Description
Greece, officially the Hellenic Republic, also known as Hellas, is a country located in Southeast Europe. Its population is approximately 10.7 million as of 2018; Athens is the nation’s capital and largest city, followed by Thessaloniki. Situated on the southern tip of the Balkan Peninsula, Greece shares land borders with Albania to the northwest, North Macedonia and Bulgaria to the north, and Turkey to the northeast. The Aegean Sea lies to the east of the mainland, the Ionian Sea to the west, the Cretan Sea and the Mediterranean Sea to the south. Greece has the longest coastline on the Mediterranean Basin and the 11th longest coastline in the world at 13,676 km (8,498 mi) in length, featuring many islands, of which 227 are inhabited. Eighty per cent of Greece is mountainous, with Mount Olympus being the highest peak at 2,918 metres (9,573 ft). The country consists of nine traditional geographic regions: Macedonia, Central Greece, the Peloponnese, Thessaly, Epirus, the Aegean Islands (including the Dodecanese and Cyclades), Thrace, Crete, and the Ionian Islands. Greece is considered the cradle of Western civilisation, being the birthplace of democracy, Western philosophy, Western literature, historiography, political science, major scientific and mathematical principles, Western drama and the Olympic Games.

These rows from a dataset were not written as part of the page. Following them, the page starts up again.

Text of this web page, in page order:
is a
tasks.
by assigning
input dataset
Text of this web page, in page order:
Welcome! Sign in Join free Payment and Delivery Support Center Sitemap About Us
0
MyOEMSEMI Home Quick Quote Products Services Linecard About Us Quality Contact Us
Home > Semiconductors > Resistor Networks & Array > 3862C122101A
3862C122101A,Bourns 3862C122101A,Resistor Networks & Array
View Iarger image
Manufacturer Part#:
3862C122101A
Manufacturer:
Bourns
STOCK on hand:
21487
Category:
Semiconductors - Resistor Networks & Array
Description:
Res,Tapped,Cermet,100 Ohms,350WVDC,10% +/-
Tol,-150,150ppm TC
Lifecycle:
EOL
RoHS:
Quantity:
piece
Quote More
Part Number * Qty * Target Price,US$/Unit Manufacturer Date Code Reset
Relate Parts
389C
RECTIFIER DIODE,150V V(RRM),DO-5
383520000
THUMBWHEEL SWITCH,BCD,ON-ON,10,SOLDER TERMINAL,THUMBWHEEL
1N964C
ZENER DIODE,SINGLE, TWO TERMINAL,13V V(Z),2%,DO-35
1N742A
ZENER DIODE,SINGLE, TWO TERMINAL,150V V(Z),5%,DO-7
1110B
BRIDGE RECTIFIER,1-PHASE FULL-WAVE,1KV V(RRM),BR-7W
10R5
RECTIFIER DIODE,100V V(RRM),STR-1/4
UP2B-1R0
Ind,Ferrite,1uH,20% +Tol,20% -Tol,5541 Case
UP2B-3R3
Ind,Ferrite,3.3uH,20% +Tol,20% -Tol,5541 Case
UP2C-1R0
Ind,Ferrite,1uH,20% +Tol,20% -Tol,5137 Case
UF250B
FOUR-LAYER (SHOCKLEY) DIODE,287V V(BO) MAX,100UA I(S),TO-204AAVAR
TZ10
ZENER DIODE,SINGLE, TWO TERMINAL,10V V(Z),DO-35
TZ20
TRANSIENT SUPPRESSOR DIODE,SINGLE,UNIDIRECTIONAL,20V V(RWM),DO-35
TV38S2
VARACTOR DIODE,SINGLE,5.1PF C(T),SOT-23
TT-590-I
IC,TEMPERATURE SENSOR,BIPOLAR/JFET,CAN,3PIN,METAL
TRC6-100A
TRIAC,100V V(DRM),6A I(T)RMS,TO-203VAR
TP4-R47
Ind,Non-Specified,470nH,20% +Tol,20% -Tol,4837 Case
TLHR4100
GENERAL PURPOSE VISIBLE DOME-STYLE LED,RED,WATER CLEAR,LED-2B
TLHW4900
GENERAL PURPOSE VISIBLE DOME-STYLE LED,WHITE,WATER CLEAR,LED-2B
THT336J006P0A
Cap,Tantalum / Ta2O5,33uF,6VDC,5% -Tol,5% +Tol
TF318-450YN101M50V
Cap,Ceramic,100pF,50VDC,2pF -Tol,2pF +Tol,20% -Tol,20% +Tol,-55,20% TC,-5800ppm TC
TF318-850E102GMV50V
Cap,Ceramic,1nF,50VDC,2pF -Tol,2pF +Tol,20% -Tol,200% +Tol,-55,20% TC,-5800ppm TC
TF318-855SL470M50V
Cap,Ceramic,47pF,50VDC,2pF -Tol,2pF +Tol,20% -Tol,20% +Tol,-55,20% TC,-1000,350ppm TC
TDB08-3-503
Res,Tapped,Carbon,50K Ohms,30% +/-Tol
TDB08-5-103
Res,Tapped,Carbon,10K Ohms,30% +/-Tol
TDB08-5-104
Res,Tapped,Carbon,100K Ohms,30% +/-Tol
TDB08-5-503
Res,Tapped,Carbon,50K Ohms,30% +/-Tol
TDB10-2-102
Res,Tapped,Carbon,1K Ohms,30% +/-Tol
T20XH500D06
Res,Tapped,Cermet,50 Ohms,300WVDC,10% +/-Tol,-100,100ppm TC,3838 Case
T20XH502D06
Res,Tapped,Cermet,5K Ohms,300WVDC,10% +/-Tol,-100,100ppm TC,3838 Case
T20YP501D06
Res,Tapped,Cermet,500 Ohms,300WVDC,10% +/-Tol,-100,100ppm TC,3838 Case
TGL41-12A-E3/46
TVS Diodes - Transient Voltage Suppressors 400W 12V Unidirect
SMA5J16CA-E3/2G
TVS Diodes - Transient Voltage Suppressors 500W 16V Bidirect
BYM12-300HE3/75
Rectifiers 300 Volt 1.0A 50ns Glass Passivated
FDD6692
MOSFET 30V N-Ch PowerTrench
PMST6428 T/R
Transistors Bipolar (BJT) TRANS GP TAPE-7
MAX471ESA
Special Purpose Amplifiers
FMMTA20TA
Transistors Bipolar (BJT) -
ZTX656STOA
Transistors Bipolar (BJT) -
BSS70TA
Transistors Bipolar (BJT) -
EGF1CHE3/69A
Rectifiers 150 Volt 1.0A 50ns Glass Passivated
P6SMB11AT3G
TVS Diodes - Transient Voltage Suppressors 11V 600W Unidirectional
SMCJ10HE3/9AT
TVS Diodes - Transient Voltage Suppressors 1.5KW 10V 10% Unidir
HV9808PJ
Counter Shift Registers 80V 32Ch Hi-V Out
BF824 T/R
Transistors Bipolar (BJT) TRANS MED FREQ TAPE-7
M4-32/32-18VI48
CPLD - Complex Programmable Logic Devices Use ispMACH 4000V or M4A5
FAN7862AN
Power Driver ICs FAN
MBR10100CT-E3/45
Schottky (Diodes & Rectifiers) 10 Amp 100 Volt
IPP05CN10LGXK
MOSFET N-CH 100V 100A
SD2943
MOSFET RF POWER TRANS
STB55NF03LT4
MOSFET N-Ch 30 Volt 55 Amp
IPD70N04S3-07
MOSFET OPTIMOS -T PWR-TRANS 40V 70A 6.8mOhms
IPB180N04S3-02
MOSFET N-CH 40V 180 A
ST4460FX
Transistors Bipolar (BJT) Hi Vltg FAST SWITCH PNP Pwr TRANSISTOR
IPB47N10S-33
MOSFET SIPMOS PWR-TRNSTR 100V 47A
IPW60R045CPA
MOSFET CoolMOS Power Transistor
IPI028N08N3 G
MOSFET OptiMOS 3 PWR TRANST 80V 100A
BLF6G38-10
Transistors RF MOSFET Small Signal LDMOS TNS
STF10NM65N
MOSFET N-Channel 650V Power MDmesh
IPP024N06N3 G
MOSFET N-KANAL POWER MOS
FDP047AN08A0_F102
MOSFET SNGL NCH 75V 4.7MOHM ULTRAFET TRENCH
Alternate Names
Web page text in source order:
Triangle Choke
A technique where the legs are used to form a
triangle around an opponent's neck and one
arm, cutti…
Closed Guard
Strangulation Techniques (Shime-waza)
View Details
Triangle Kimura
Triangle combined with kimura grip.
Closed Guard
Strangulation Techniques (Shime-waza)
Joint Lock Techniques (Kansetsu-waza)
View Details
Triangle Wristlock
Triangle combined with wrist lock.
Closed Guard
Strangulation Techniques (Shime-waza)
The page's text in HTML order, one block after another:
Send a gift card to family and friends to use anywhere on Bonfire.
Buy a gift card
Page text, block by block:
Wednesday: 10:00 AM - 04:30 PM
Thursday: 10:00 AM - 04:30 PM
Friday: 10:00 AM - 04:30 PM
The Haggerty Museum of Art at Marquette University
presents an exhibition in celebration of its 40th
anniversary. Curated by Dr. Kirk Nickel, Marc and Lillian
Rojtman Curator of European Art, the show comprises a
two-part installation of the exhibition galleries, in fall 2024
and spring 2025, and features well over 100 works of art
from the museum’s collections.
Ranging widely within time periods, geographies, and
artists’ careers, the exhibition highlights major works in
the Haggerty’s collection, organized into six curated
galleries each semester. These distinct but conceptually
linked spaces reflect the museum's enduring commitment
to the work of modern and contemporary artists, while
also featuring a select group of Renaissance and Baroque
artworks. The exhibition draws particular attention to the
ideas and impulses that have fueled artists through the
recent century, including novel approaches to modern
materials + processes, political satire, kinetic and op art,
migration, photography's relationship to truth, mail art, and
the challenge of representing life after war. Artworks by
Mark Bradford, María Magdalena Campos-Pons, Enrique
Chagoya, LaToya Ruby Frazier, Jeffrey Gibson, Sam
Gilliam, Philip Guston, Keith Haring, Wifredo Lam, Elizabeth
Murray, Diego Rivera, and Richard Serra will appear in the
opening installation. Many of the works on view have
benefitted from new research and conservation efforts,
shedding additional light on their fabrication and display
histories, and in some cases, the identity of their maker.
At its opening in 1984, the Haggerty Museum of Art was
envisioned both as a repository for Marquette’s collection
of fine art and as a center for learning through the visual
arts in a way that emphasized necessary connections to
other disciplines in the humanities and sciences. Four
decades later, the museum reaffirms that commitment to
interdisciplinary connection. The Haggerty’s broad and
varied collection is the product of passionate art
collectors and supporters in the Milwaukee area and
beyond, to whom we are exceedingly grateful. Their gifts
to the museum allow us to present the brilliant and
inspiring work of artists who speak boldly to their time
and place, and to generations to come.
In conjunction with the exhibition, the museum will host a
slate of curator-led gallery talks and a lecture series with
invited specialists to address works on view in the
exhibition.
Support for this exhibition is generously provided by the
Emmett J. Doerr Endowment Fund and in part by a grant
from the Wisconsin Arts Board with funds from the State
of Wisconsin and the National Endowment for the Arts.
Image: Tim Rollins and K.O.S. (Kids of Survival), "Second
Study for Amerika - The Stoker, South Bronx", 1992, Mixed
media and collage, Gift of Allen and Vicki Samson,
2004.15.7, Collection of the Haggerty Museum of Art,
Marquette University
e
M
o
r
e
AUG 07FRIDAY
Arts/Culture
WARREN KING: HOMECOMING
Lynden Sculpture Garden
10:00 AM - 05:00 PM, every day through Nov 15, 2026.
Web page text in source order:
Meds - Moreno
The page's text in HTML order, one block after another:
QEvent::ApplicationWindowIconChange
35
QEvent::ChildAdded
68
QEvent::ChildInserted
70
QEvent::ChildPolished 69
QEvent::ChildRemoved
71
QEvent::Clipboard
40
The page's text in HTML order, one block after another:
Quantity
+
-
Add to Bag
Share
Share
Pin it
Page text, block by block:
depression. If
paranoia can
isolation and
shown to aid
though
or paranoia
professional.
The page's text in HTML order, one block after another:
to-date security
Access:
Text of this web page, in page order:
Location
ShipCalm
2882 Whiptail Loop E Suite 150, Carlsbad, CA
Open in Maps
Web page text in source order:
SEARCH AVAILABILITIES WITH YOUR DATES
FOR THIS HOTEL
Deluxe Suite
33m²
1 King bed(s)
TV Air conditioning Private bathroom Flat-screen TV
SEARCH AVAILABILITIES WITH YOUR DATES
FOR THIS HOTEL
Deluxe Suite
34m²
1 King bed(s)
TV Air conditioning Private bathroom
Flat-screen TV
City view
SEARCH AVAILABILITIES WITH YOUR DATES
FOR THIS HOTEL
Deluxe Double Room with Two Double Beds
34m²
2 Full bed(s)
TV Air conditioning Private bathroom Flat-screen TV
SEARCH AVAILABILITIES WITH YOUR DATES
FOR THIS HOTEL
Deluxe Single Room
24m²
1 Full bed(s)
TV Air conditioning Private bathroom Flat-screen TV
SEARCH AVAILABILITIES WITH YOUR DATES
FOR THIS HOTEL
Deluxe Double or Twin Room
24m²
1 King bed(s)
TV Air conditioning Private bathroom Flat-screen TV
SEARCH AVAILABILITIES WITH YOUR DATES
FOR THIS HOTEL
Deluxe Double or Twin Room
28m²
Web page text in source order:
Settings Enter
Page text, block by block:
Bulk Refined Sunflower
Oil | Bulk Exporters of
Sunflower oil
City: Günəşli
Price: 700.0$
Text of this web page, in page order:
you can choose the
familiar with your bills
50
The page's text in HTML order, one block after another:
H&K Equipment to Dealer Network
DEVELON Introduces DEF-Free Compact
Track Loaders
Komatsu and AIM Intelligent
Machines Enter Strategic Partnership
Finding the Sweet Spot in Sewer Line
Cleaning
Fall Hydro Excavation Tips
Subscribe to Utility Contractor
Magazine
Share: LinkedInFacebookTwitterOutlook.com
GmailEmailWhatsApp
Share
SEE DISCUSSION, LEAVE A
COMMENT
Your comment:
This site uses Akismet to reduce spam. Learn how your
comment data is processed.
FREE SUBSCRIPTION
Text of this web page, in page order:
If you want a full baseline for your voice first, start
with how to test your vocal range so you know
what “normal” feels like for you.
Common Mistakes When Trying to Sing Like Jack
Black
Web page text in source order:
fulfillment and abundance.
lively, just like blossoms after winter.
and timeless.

The national flag of Greece, popularly referred to as the “blue and white” or the “sky blue and white”, is officially recognised by Greece as one of its national symbols and has nine equal horizontal stripes of blue alternating with white. There is a blue canton in the upper hoist-side corner bearing a white cross; the cross symbolises Eastern Orthodox Christianity, the established religion of the Greek people of Greece and Cyprus. The blazon of the flag is Azure, four bars Argent; on a canton of the field a Greek cross throughout of the second. The shade of blue used in the flag has varied throughout its history, from light blue to dark blue, the latter being increasingly used since the late 1960s. It was officially adopted by the First National Assembly at Epidaurus on 13 January 1822. According to popular tradition, the nine stripes represent the nine syllables of the phrase “Ελευθερία ή Θάνατος” (“Freedom or Death”), the five blue stripes for the syllables “Ελευθερία” and the four white stripes “ή Θάνατος”. The nine stripes are also said to represent the letters of the word “freedom” (Greek: ελευθερία). There is also a different theory, that the nine stripes symbolise the nine Muses, the goddesses of art and civilisation (nine has traditionally been one of the numbers of reference for the Greeks). White and blue have also been interpreted as symbolising the colours of the famed Greek sky and sea.